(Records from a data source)
=======

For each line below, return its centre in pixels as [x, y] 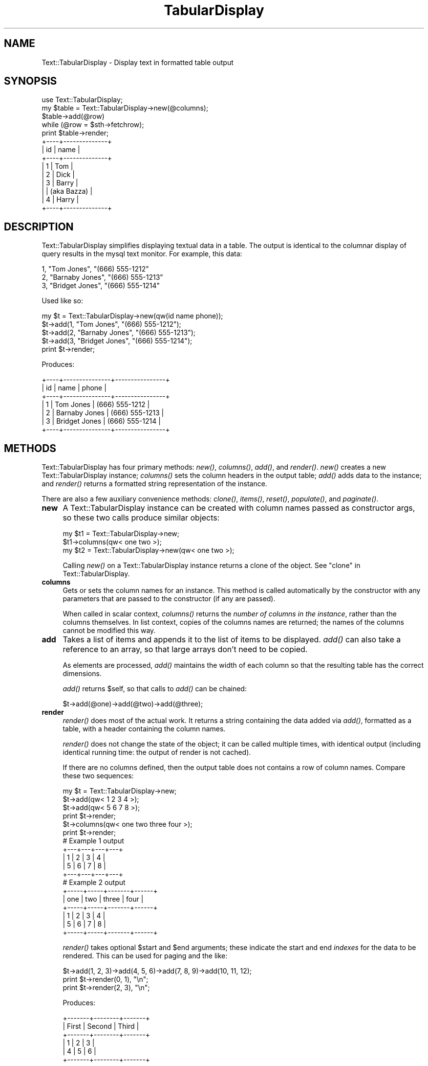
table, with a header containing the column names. [144, 729]
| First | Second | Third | [101, 1026]
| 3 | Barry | [60, 183]
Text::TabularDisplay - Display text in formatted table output [138, 62]
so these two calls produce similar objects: [141, 518]
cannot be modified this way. [109, 631]
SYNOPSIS [31, 81]
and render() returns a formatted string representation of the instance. [154, 484]
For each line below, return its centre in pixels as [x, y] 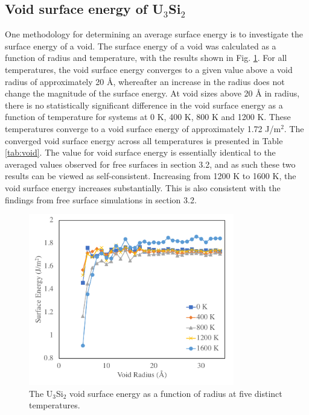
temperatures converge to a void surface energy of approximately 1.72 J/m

=======

TRY IT — From the records, copy out each line that includes the string "table".

ANSWER TO THIS PROBLEM —
table, with a header containing the column names. [144, 729]
Text::TabularDisplay - Display text in formatted table output [138, 62]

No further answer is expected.